Traceback (most recent call last):
  File "/llm/zhuyong/vllm/codegeex_offline_example.py", line 13, in <module>
    llm = LLM(
          ^^^^
  File "/llm/vllm/vllm/entrypoints/llm.py", line 91, in __init__
    engine_args = EngineArgs(
                  ^^^^^^^^^^^
TypeError: EngineArgs.__init__() got an unexpected keyword argument 'torch_dtype'
gc-fu commented 3 weeks ago

Sry, it is dtype="float16"

Uxito-Ada commented 2 weeks ago

Hi @YongZhuIntel ,

I successfully run codegex4-all-9b with vllm on a single card or two cards of A770. It is noted that for a single card, max-model-len should be decreased to no more than 6048, which is the size of kv cache store.

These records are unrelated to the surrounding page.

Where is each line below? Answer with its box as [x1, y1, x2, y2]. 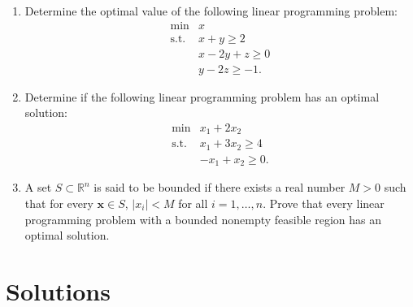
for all [178, 194, 208, 211]
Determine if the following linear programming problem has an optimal [24, 88, 380, 105]
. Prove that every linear [263, 194, 385, 211]
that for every [24, 194, 93, 211]
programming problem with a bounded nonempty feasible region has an [24, 210, 382, 227]
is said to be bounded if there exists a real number [93, 179, 346, 196]
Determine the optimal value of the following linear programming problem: [24, 2, 398, 19]
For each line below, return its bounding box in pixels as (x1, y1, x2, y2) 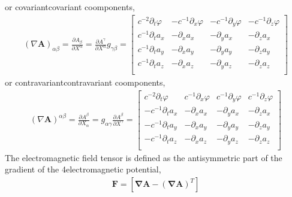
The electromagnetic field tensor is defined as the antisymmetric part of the (5, 151, 282, 163)
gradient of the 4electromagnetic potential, (5, 163, 161, 175)
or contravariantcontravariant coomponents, (5, 75, 165, 88)
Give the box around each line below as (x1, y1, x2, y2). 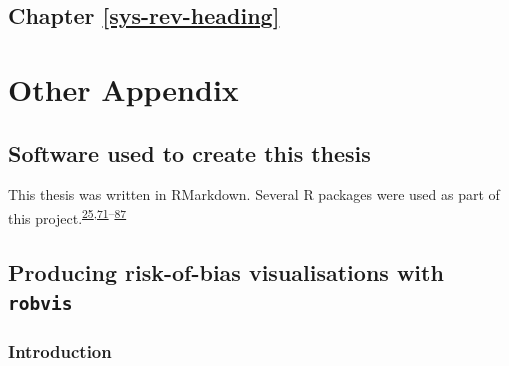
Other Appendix (8, 68, 239, 109)
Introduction (8, 338, 112, 363)
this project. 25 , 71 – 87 (8, 204, 127, 228)
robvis (8, 292, 73, 314)
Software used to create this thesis (8, 137, 371, 168)
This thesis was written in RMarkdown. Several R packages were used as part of (8, 184, 500, 205)
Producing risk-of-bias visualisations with (8, 256, 444, 287)
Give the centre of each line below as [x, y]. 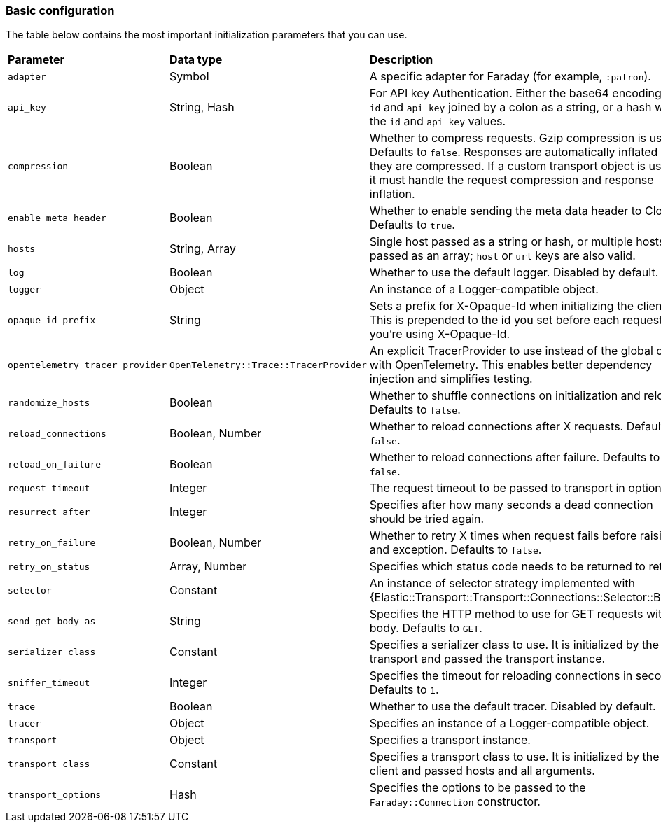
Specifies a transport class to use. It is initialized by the [514, 757]
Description [401, 60]
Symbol [189, 77]
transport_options [55, 794]
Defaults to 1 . [404, 690]
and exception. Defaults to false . [455, 550]
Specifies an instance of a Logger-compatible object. [509, 723]
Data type [196, 60]
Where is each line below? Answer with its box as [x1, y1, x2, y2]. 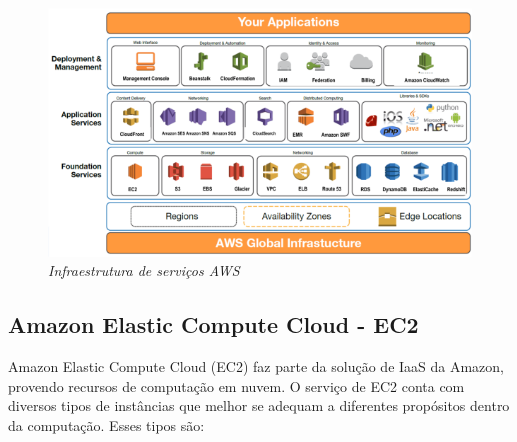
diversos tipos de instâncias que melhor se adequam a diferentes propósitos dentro [8, 395, 510, 416]
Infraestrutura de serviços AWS [48, 260, 240, 281]
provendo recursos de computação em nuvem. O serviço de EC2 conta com [8, 375, 465, 396]
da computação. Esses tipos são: [8, 414, 205, 435]
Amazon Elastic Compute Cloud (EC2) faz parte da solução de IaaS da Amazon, [8, 356, 505, 377]
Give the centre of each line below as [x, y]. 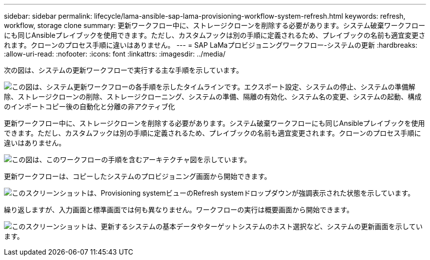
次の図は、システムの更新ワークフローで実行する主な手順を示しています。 [123, 70]
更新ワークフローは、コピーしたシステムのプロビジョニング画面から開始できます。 [138, 176]
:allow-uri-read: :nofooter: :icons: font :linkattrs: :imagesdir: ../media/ [115, 54]
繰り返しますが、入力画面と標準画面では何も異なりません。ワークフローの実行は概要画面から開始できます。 [179, 210]
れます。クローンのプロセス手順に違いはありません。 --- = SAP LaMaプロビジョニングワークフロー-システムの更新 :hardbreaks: [211, 45]
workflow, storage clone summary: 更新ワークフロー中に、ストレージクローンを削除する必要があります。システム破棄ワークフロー [215, 25]
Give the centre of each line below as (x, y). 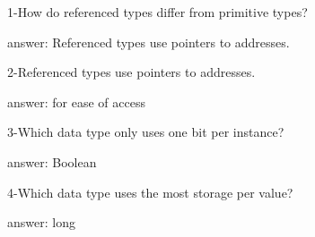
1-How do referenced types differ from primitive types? (157, 12)
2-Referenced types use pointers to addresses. (131, 72)
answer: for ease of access (76, 102)
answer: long (41, 222)
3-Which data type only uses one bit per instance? (146, 132)
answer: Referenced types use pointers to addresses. (149, 42)
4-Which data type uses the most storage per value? (150, 192)
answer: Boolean (52, 161)
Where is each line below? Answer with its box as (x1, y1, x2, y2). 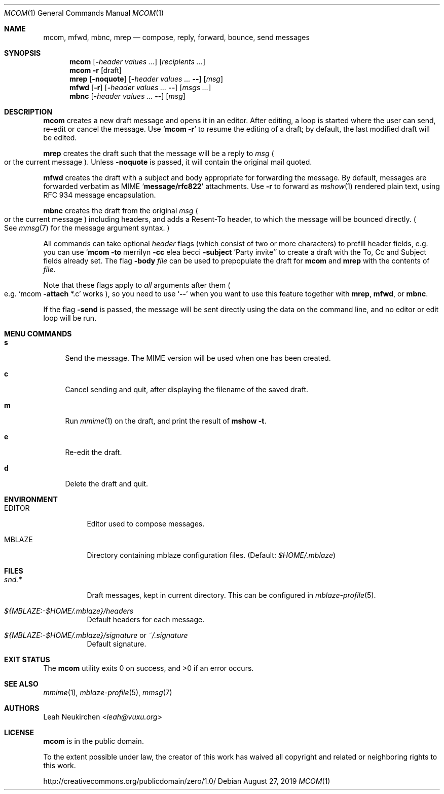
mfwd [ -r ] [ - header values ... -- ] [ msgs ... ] (69, 83, 211, 92)
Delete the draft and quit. (65, 479, 149, 488)
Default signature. (87, 639, 146, 648)
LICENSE (4, 728, 34, 737)
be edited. (43, 133, 77, 142)
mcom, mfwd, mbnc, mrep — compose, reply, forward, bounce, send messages (43, 33, 310, 42)
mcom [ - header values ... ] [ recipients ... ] (69, 57, 206, 66)
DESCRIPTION (4, 107, 53, 116)
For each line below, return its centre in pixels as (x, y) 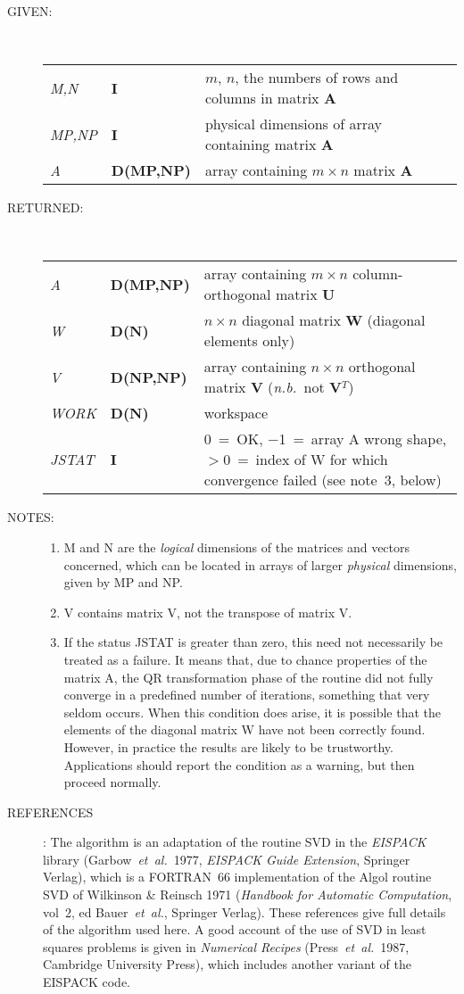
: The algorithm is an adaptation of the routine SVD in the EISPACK (235, 842)
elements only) (249, 341)
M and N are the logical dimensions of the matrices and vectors (237, 547)
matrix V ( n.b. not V (273, 387)
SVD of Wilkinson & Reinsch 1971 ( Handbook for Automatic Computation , (248, 895)
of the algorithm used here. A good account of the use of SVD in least (235, 929)
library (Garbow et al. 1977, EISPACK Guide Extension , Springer (227, 859)
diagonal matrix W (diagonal (334, 320)
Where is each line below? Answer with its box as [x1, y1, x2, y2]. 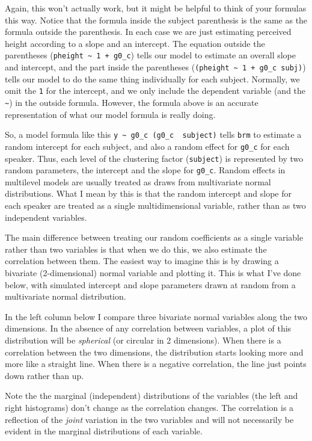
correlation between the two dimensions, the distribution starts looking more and [5, 345, 304, 358]
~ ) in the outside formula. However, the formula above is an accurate [5, 96, 258, 108]
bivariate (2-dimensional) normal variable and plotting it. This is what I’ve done [5, 266, 301, 279]
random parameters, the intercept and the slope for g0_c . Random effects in [5, 164, 286, 176]
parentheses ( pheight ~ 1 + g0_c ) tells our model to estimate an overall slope [5, 49, 296, 61]
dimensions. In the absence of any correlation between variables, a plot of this [5, 322, 292, 335]
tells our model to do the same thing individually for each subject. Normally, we [5, 72, 300, 85]
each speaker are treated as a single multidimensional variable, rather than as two [5, 199, 306, 211]
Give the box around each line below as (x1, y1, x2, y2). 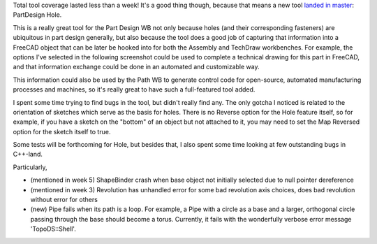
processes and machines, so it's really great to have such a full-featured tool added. (13, 85, 256, 94)
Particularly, (13, 163, 48, 171)
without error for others (30, 196, 98, 204)
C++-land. (13, 150, 43, 159)
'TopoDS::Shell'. (30, 224, 76, 234)
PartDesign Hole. (13, 10, 62, 19)
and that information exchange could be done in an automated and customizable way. (13, 63, 260, 71)
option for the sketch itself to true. (13, 127, 111, 136)
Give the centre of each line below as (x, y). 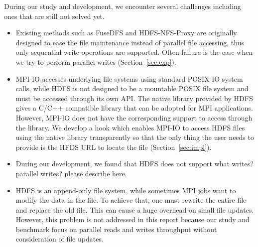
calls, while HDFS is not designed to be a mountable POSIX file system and (132, 88)
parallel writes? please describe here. (71, 173)
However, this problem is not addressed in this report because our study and (132, 219)
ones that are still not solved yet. (54, 16)
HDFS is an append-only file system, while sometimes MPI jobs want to (126, 190)
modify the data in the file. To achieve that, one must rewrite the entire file (131, 200)
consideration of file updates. (60, 239)
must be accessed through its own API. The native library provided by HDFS (134, 98)
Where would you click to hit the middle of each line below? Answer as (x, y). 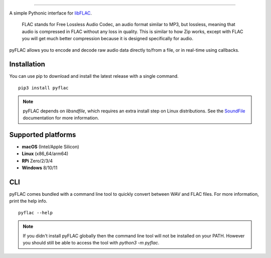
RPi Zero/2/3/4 (37, 161)
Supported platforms (43, 135)
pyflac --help (35, 213)
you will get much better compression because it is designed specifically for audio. (107, 39)
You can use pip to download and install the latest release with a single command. (94, 76)
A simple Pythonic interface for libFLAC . (51, 13)
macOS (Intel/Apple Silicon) (51, 147)
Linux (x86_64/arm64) (45, 154)
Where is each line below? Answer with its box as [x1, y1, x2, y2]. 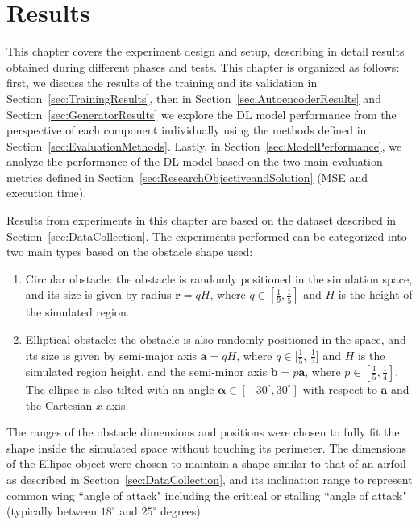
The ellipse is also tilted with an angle [25, 380, 214, 397]
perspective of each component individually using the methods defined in [6, 122, 367, 138]
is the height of [338, 286, 413, 303]
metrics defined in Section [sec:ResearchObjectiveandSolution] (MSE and [6, 168, 368, 185]
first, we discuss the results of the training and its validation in [6, 74, 318, 91]
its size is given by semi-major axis [25, 346, 198, 363]
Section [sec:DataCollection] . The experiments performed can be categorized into [6, 227, 407, 244]
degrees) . [160, 502, 204, 519]
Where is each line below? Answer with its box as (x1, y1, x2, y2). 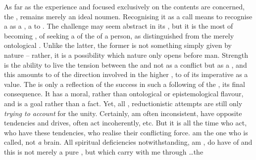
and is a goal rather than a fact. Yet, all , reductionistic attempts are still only (4, 98, 243, 108)
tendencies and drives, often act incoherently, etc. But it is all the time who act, (4, 118, 247, 128)
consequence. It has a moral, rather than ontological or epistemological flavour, (4, 88, 244, 99)
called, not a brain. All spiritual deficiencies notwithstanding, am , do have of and (4, 137, 253, 147)
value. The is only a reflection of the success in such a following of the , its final (4, 79, 245, 89)
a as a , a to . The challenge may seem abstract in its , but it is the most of (4, 21, 233, 31)
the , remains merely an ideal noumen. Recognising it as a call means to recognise (4, 11, 253, 21)
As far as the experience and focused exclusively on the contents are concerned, (4, 1, 245, 11)
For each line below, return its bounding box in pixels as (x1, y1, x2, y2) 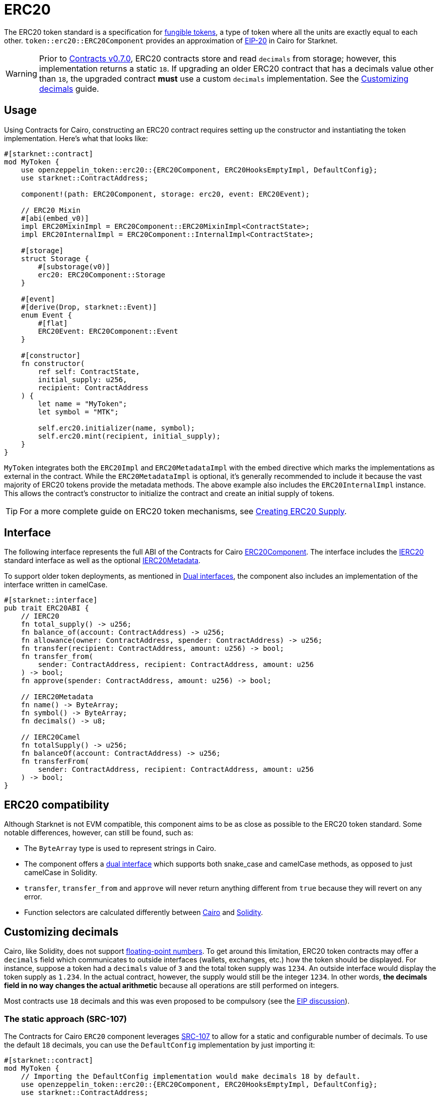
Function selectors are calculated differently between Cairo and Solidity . (24, 908, 263, 917)
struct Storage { (21, 254, 89, 263)
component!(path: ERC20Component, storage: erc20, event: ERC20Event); (21, 190, 310, 198)
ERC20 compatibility (4, 798, 109, 811)
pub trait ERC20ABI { (4, 604, 89, 613)
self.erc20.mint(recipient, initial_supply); (38, 432, 221, 440)
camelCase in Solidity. (24, 868, 98, 877)
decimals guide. (39, 83, 99, 94)
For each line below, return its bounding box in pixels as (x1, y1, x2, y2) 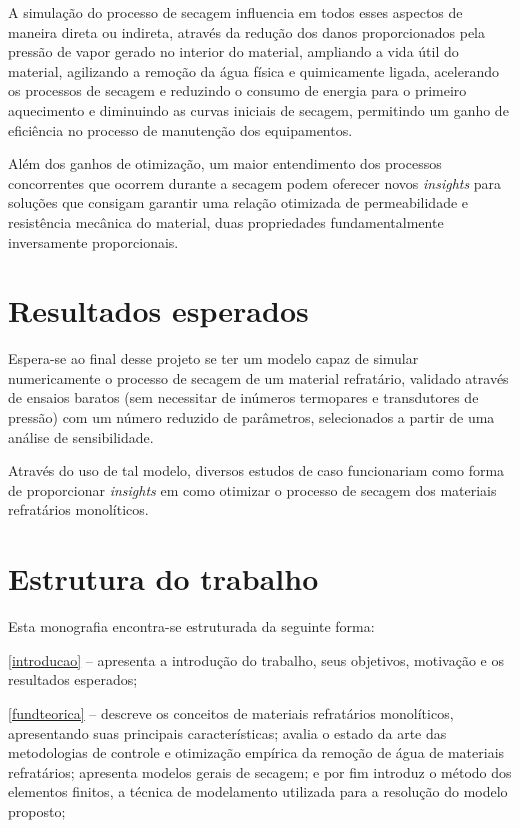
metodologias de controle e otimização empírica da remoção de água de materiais (8, 742, 505, 763)
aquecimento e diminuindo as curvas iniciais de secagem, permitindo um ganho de (8, 99, 509, 120)
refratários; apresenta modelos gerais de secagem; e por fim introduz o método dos (8, 761, 512, 782)
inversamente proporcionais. (8, 231, 179, 252)
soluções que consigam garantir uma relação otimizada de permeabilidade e (8, 192, 469, 213)
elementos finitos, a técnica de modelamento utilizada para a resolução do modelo (8, 781, 508, 802)
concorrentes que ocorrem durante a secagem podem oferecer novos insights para (8, 172, 502, 193)
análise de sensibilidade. (8, 426, 154, 447)
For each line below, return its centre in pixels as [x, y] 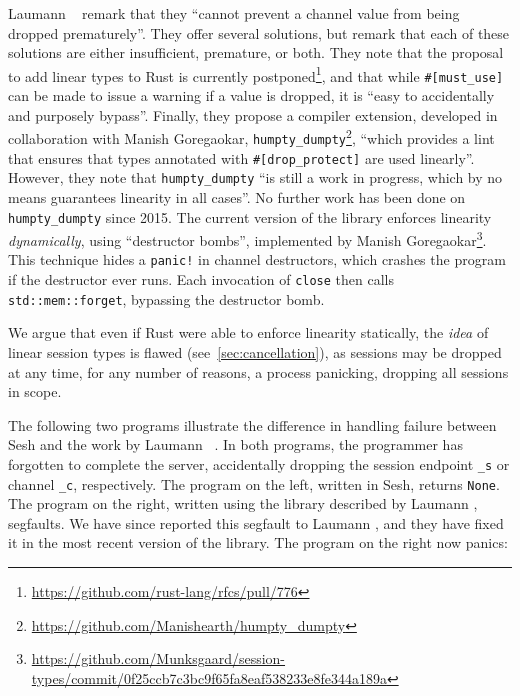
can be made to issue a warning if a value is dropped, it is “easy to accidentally [251, 95]
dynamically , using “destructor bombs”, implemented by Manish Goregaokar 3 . [247, 238]
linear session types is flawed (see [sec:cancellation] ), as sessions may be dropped [255, 351]
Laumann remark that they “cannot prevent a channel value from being [234, 13]
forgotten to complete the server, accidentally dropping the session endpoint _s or [259, 463]
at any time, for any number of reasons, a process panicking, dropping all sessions [258, 371]
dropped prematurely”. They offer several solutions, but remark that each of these [259, 32]
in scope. [35, 391]

YongZhuIntel commented 2 weeks ago

@Uxito-Ada I run codegex4-all-9b with vllm on a single card for int4 format

model="/llm/models/codegeex4-all-9b"
served_model_name="codegeex4-all-9b"
export USE_XETLA=OFF
export SYCL_PI_LEVEL_ZERO_USE_IMMEDIATE_COMMANDLISTS=1
export SYCL_CACHE_PERSISTENT=1
export TORCH_LLM_ALLREDUCE=0
export CCL_DG2_ALLREDUCE=1
# Tensor parallel related arguments:
export CCL_WORKER_COUNT=1
export FI_PROVIDER=shm
export CCL_ATL_TRANSPORT=ofi
export CCL_ZE_IPC_EXCHANGE=sockets
export CCL_ATL_SHM=1
source /opt/intel/oneapi/setvars.sh --force
source /opt/intel/1ccl-wks/setvars.sh
python -m ipex_llm.vllm.xpu.entrypoints.openai.api_server \
--served-model-name $served_model_name \
--port 8000 \
--model $model \
--trust-remote-code \
--gpu-memory-utilization 0.95 \
--device xpu \
--dtype float16 \
--enforce-eager \
--load-in-low-bit sym_int4 \
--max-model-len 2048 \
--max-num-batched-tokens 4000 \
--tensor-parallel-size 1

but got an OOM error when run "python vllm_online_benchmark.py codegeex4-all-9b 2"

    |   File "/usr/local/lib/python3.11/dist-packages/ipex_llm/transformers/low_bit_linear.py", line 769, in f
orward
    |     result = xe_linear.forward_new(x_2d, self.weight.data,
    |              ^^^^^^^^^^^^^^^^^^^^^^^^^^^^^^^^^^^^^^^^^^^^^
    | RuntimeError: Allocation is out of device memory on current platform.
Uxito-Ada commented 2 weeks ago

Hi @YongZhuIntel ,

With the script your provide, I can successfully start vllm server and then execute the inference request in vLLM-Serving's README.

What version of ipex-llm are used in your environment? And please also provide codegeex_offline_example.py content, as request workloads also influence memory footprint.

YongZhuIntel commented 2 weeks ago

@Uxito-Ada I run vllm on the docker image: intelanalytics/ipex-llm-serving-vllm-xpu-experiment:latest

The vllm_online_benchmark.py: vllm_online_benchmark.py.txt

YongZhuIntel commented 2 weeks ago

INFO 08-27 09:33:39 gpu_executor.py:100] # GPU blocks: 12587, # CPU blocks: 6553 Error log: start_codegeex4-all-9b_serving_1card_int4_err.log

Uxito-Ada commented 2 weeks ago

Hi @YongZhuIntel ,

GPU memory consumption can be decreased by tuning server parameters, e.g. after lowing gpu-memory-utilization from 0.95 to 0.8~0.9, I can successfully execute workloads in vllm_online_benchmark.py with max_seq=2.